Artificial intelligence can spot heart problems with similar precision to experts in a fraction of the time, according to a new study published in the journal Circulation: Cardiovascular Imaging.

The research, co-led by staff at St Bartholomew’s Hospital, found that artificial intelligence was 186 times faster than humans at reading cardiac MRI scans, potentially saving the equivalent of 54 clinician-days per year at each cardiac centre in the UK.

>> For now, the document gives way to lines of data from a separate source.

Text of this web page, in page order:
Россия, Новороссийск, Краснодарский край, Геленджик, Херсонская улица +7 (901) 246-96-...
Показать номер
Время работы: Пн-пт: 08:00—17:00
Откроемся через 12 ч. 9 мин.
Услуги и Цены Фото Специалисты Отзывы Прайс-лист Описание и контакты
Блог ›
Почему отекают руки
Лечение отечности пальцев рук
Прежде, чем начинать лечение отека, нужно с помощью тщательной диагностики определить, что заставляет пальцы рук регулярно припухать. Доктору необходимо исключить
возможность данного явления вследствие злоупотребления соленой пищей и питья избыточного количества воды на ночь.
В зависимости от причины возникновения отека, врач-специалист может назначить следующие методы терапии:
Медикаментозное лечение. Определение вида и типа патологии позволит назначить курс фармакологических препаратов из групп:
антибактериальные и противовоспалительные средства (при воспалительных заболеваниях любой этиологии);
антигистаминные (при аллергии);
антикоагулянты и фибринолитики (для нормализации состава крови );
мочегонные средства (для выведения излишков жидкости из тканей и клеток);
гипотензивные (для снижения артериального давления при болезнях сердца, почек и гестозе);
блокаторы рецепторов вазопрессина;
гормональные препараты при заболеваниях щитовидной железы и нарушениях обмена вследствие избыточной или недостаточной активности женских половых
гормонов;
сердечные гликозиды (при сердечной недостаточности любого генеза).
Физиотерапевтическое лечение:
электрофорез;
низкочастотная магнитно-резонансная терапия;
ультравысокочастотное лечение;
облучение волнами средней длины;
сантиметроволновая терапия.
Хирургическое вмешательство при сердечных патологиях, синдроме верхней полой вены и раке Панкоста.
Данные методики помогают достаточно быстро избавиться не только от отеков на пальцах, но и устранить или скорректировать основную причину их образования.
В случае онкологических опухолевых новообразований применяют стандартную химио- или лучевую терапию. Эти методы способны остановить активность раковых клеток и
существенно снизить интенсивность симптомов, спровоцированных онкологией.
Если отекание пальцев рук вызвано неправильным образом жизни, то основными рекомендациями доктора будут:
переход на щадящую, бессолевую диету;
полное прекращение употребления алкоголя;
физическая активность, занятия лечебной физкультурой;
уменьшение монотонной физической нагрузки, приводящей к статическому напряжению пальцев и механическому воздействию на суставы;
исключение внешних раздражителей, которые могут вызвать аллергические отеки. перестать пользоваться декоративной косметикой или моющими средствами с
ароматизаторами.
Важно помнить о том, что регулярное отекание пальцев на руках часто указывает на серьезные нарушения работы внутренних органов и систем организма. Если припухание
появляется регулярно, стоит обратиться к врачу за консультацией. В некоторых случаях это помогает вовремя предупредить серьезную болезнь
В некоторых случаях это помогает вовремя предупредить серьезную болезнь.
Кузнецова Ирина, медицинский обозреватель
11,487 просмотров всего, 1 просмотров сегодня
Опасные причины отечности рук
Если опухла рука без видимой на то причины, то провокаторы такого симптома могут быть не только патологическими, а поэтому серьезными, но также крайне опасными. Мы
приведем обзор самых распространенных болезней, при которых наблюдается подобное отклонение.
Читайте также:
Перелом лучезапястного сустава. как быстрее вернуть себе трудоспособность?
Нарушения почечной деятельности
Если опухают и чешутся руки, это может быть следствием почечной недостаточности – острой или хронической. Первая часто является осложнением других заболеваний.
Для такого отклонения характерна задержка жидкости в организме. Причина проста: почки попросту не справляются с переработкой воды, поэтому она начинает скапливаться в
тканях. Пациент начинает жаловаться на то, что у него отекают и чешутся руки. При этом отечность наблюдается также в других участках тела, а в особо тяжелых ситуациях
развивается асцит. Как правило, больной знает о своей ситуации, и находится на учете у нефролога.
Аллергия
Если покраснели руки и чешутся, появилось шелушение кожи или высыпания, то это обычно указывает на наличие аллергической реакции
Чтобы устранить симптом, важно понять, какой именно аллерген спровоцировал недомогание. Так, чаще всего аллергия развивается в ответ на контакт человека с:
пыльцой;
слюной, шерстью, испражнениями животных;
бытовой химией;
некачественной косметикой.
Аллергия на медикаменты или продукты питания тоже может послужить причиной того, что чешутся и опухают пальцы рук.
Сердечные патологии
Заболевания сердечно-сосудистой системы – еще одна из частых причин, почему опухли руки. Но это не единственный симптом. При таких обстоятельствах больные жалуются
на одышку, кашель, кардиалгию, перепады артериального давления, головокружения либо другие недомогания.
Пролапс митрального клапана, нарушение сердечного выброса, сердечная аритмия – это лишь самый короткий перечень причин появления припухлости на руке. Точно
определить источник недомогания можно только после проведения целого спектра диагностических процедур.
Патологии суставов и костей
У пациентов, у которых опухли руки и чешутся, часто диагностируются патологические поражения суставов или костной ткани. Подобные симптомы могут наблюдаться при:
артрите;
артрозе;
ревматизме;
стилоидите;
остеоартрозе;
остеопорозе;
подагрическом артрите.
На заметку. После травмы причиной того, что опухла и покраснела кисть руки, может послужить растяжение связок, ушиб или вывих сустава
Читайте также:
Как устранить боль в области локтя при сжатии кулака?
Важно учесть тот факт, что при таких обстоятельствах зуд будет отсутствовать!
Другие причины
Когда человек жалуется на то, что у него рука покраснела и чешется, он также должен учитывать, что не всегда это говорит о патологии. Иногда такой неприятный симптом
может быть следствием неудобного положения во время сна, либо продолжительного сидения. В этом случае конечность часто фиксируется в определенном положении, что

Cardiac MRI scans are used regularly by clinicians to assess the structure and function of the heart in detail.

The scan, which typically takes a human around 13 minutes to complete, informs a number of important treatment decisions, including the safe use of chemotherapy and the timing of cardiac surgery.

It is estimated that around 150,000 cardiac MRI scans take place in the UK each year.

Researchers trained a neural network to read the cardiac MRI scans of almost 600 patients, which was then tested for precision on data from 110 separate patients with a range of diseases from different UK sites.

They found that there was no significant difference between the fully automated machine learning approach and human experts.

The research was supported in part by a grant from Barts Charity.

Dr Charlotte Manisty, consultant cardiologist and senior author of the study, said: “Cardiovascular MRI offers unparalleled image quality for assessing cardiac structure and function, however current manual analysis remains crude.

“Automated machine learning techniques offer the potential to change this and radically improve efficiency, although demonstrating superiority over human observers has yet to be shown.”

She added: “Our dataset of patients with a range of cardiac diseases scanned twice enabled us to demonstrate that the greatest sources of measurement error arise from human factors, and that automated techniques are at least as good as humans, with the potential soon to be ‘super-human’ - transforming clinical and research measurement precision.”